How can we sufficiently admire the wisdom which has endowed a structure apparently so simple, and withal so beautiful, with powers as various and wonderful as they are essential to the welfare of the plant! We examine the organs, and we see the result of their action, but who can tell the real nature of those processes by which the ends of their existence are attained? It was an empty boast of the proud naturalist, which he ordered to be inscribed on his statue-"A genius equal to the majesty of nature;" for it has been well remarked, that a single blade of grass was sufficient to confound his pretensions.

QUESTIONS FOR EXAMINATION.

In what respects are plants useful to man? What purpose is served by their beauty? What lesson should we learn from it? How many species of plants are known? What effect does the breathing of animals produce on the surrounding air? How is this effect counteracted? What would happen if it were not counteracted? Of what parts do seeds usually consist? What is the use of the cotyledons, and what becomes of them as the plant grows? From which part of the seed does the root of the plant proceed? Which part sprouts upwards? Explain the words dicotyledonous, monocotyledonous, and acotyledonous, with examples. Name some plants which are propagated by spores.

What is the influence on germination of moisture? of air? of heat? of light? What are the organs of nutrition in plants? What are the uses of the root? How does it accomodate itself to the soil? Which parts of it imbibe nourishment? In what form must such nourishment be? What is the use of manure? Give examples of peculiarly shaped stems. Classify stems according to their mode of growth. What kind of leaves usually grow on exogenous stems? on endogenous stems? What is the effect of leaves on climate? What purposes do they serve in nourishing the plant?

EXCHANGE.

In the earlier stages of society, exchanges were effected by direct giving and taking of commodity for commodity, or, as it is termed, barter; but great and serious difficulties attended this system, difficulties ever more deeply felt as exchanges multiply and become more various: the baker may not want the shoemaker's shoes, if the latter want his bread; but the latter may not want as much bread as equals the value of a pair of shoes, and payment by a half or a third of a pair of shoes is impossible.
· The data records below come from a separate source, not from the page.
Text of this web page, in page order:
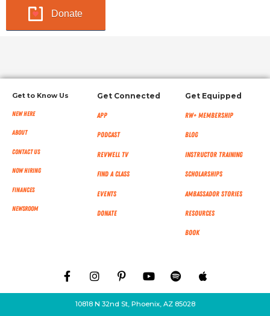
Donate
Get to Know Us
New Here
About
Contact Us
Now Hiring
Finances
NEWSROOM
Get Connected
App
Podcast
RevWell TV
Find a Class
Events
Donate
Get Equipped
RW+ MEMBERSHIP
Blog
Instructor Training
Scholarships
Ambassador Stories
Resources
Book
10818 N 32nd St, Phoenix, AZ 85028
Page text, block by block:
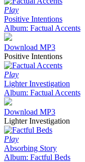
Play
Positive Intentions
Album: Factual Accents
Download MP3
Positive Intentions
Play
Lighter Investigation
Album: Factual Accents
Download MP3
Lighter Investigation
Play
Absorbing Story
Album: Factful Beds
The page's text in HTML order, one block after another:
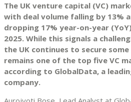
The UK venture capital (VC)
with deal volume falling by 13%
dropping 17% year-on-year
2025. While this signals a
the UK continues to secure
remains one of the top five VC
according to GlobalData, a
company.
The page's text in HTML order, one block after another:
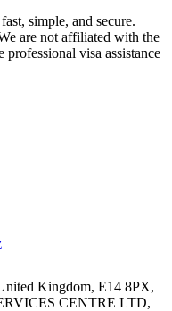
simple, and secure.
are not affiliated with the
visa assistance
Kingdom, E14 8PX,
CENTRE LTD,
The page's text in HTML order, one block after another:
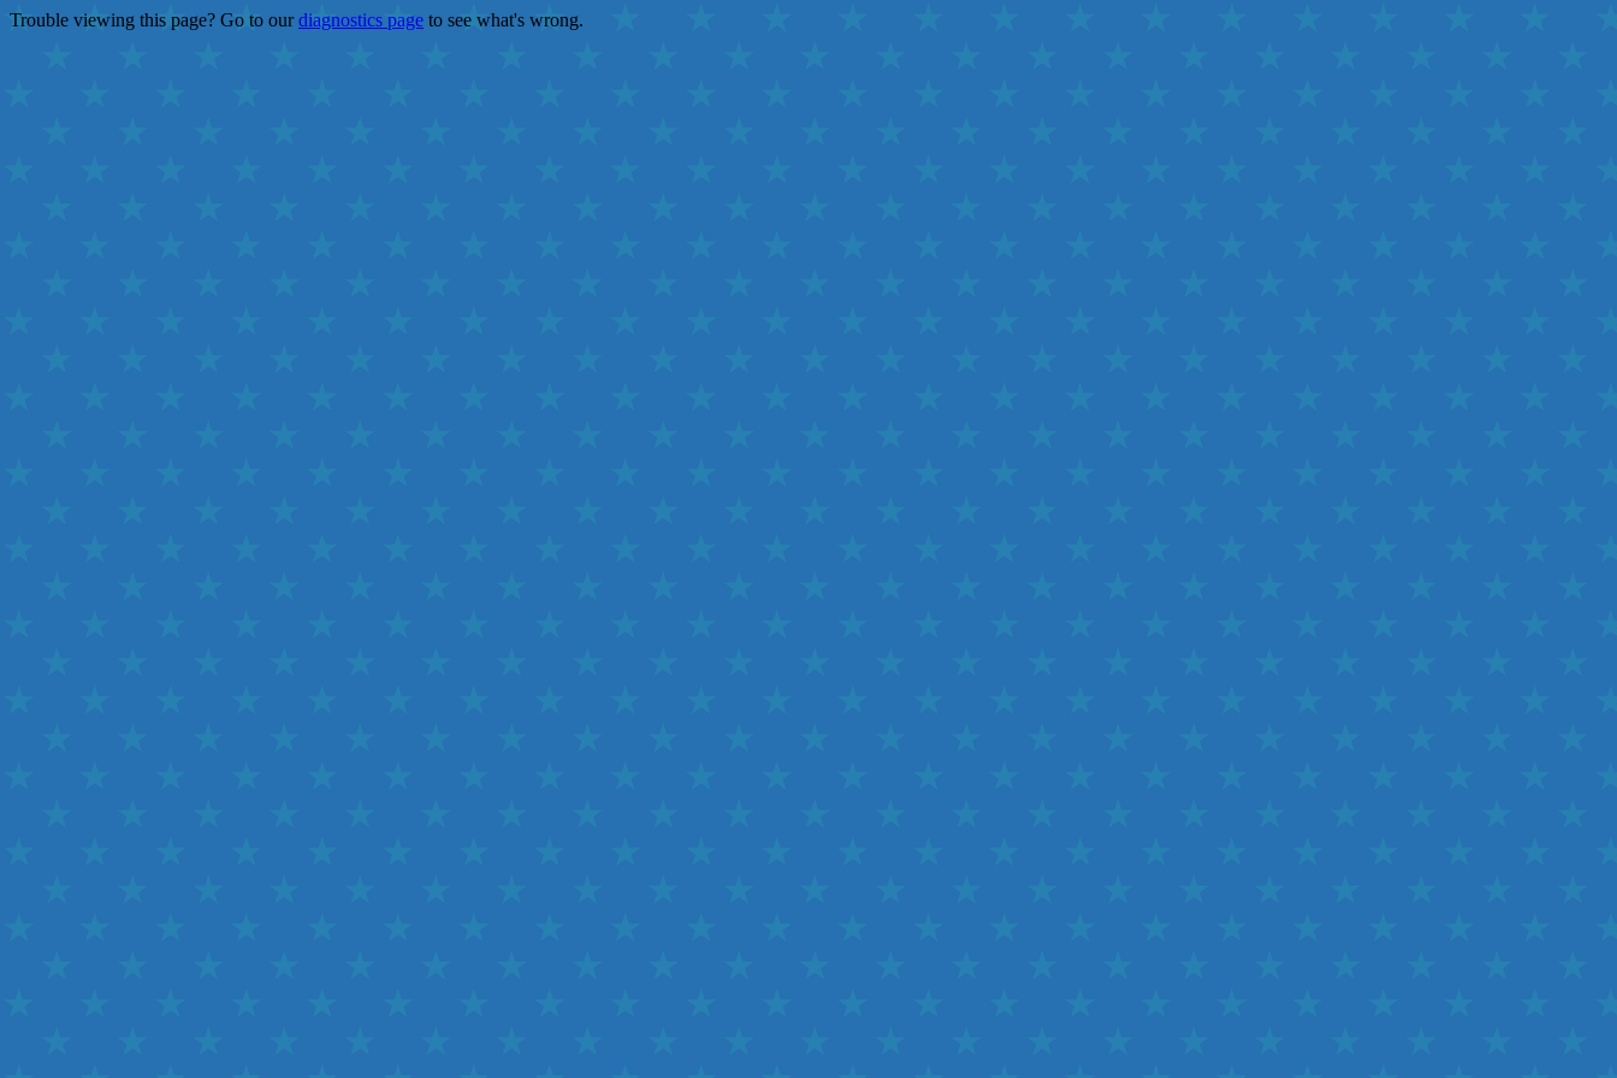
Trouble viewing this page? Go to ourdiagnostics page to see what's wrong.
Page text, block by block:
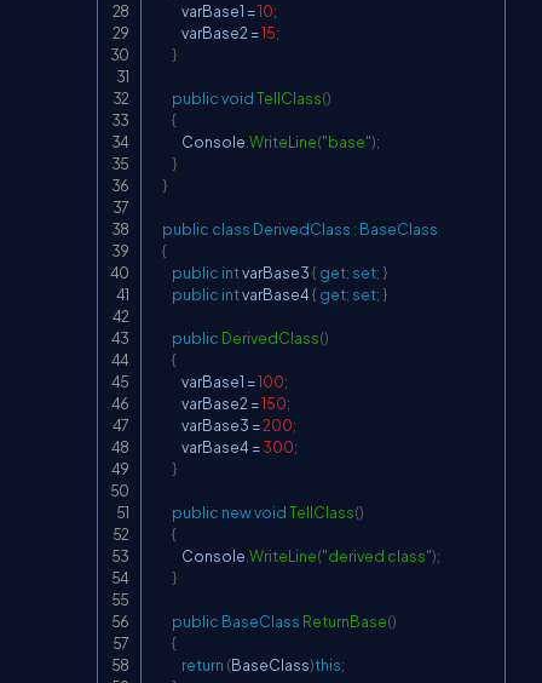
            varBase1
=10;
            varBase2
=15;
}
publicvoidTellClass()
{
            Console
WriteLine("base");
}
}
public class DerivedClass : BaseClass
{
public int varBase3 { get; set; }
public int varBase4 { get; set; }
public DerivedClass()
{
            varBase1
=100;
            varBase2
=150;
            varBase3
=200;
            varBase4
=300;
}
public newvoidTellClass()
{
            Console
WriteLine("derived class");
}
public BaseClass ReturnBase()
{
return (BaseClass)this;
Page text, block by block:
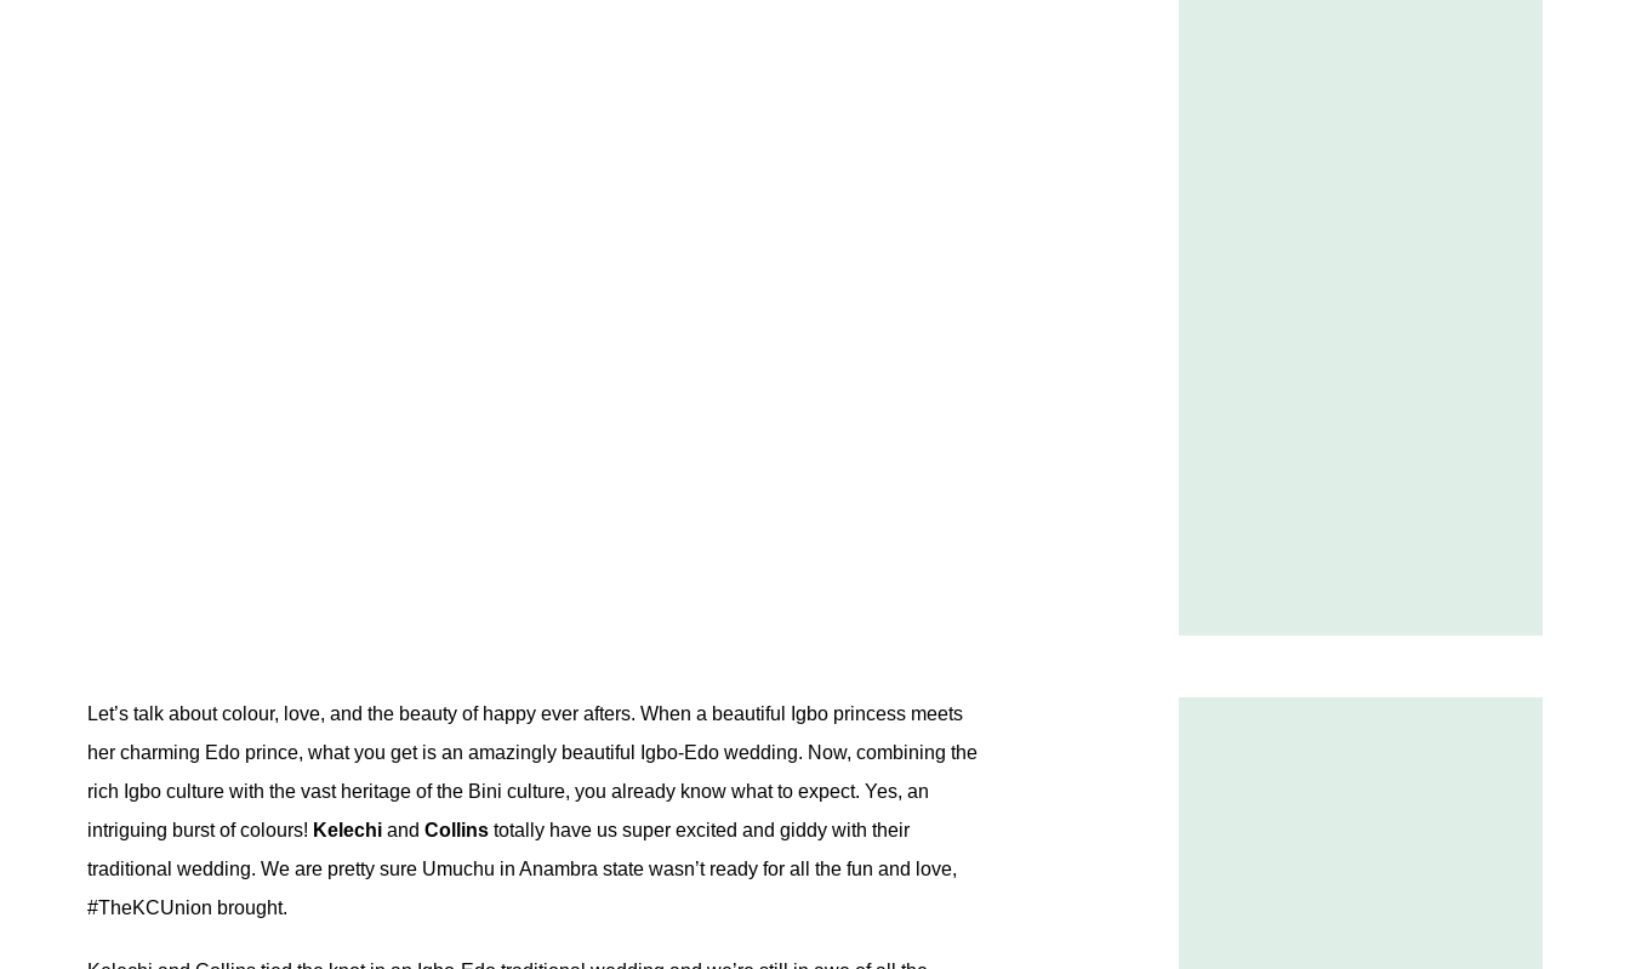
Let’s talk about colour, love, and the beauty of happy ever afters. When a beautiful Igbo princess meets
her charming Edo prince, what you get is an amazingly beautiful Igbo-Edo wedding. Now, combining the
rich Igbo culture with the vast heritage of the Bini culture, you already know what to expect. Yes, an
intriguing burst of colours! Kelechi and Collins totally have us super excited and giddy with their
traditional wedding. We are pretty sure Umuchu in Anambra state wasn’t ready for all the fun and love,
#TheKCUnion brought.
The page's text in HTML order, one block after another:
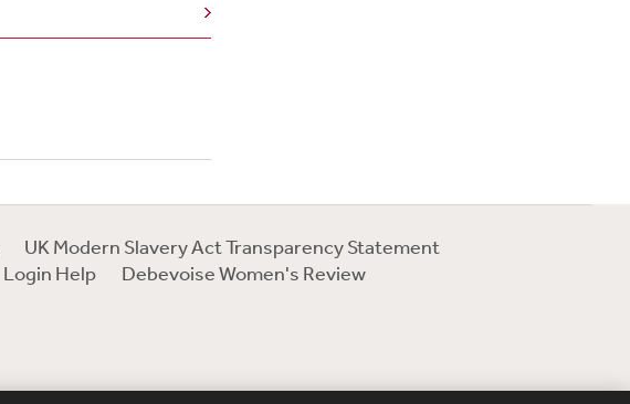
UK Modern Slavery Act Transparency Statement
Login Help Debevoise Women's Review
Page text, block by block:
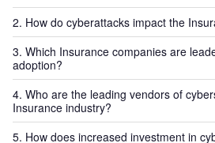
2. How do cyberattacks impact the
Cyberattacks on insurance companies
implications on their reputations and
sensitive customer data, making them a
cybercrime. Security breaches could
legal liabilities. Cyber accumulation
a single event generates a widespread
3. Which Insurance companies are
adoption?
Leading adopters of cybersecurity in
AIG, Allianz, Aviva, Chubb, Hiscox,
Swiss Re, Travelers, and Zurich
4. Who are the leading vendors of
Insurance industry?
5. How does increased investment in
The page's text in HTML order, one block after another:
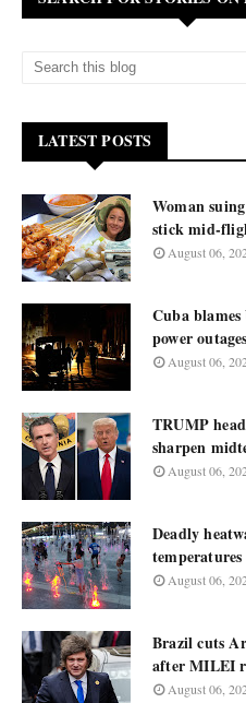
LATEST POSTS
Woman
stick mid-
August 06,
Cuba
power outages
August 06,
TRUMP
sharpen
August 06,
Deadly
temperatures
August 06,
Brazil cuts
after MILEI
August 06,
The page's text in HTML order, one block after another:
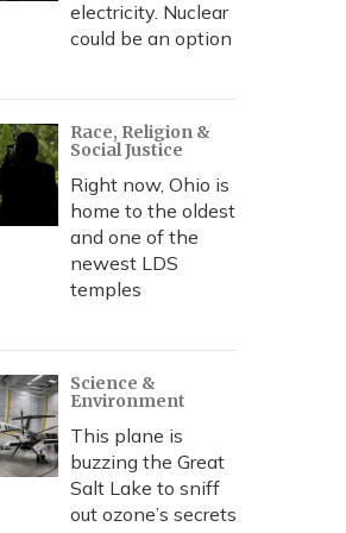
electricity. Nuclear
could be an option
Race, Religion &
Social Justice
Right now, Ohio is
home to the oldest
and one of the
newest LDS
temples
Science &
Environment
This plane is
buzzing the Great
Salt Lake to sniff
out ozone’s secrets
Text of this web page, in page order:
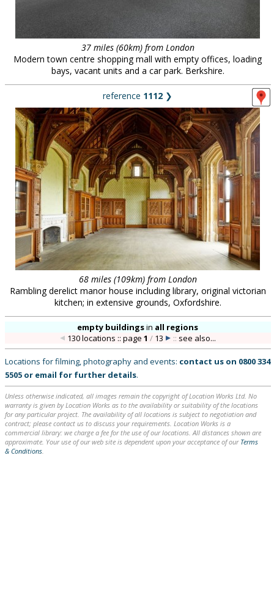
37 miles (60km) from London
Modern town centre shopping mall with empty offices, loading
bays, vacant units and a car park. Berkshire.
reference 1112 ❯
68 miles (109km) from London
Rambling derelict manor house including library, original victorian
kitchen; in extensive grounds, Oxfordshire.
empty buildingsin all regions
130 locations :: page1 / 13 :: see also...
Locations for filming, photography and events: contact us on 0800 334
5505 or email for further details.
Unless otherwise indicated, all images remain the copyright of Location Works Ltd. No
warranty is given by Location Works as to the availability or suitability of the locations
for any particular project. The availability of all locations is subject to negotiation and
contract; please contact us to discuss your requirements. Location Works is a
commercial library: we charge a fee for the use of our locations. All distances shown are
approximate. Your use of our web site is dependent upon your acceptance of our Terms
& Conditions.
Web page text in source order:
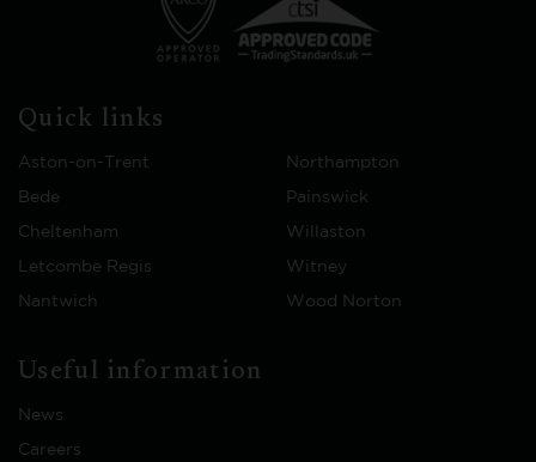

A medium of exchange, accordingly, is introduced; usually, the precious metals. Exchange, thus facilitated by the adoption of a medium which all are ready to receive, and by which most minute proportions of value may be easily represented, proceeds with vastly increased rapidity.

Exchanges becoming thus continually more frequent and complicated, it is found convenient and advantageous, on the principle of the division of labour, that a class of men should devote themselves to conduct the business of exchange solely, the work of production being left to others. By the introduction of merchants, who do not themselves produce, a greater amount of production is attained, on the whole, than would be possible if all both produced and exchanged without their intervention.

But for facility and frequency of exchange, even at home, rapidity, and ease, and safety of communication are indispensable; good roads, swift conveyances, canals, and ultimately railways arise, with their adjuncts of carriers and couriers, and post-establishments, and telegraphs of even greater ingenuity and efficiency.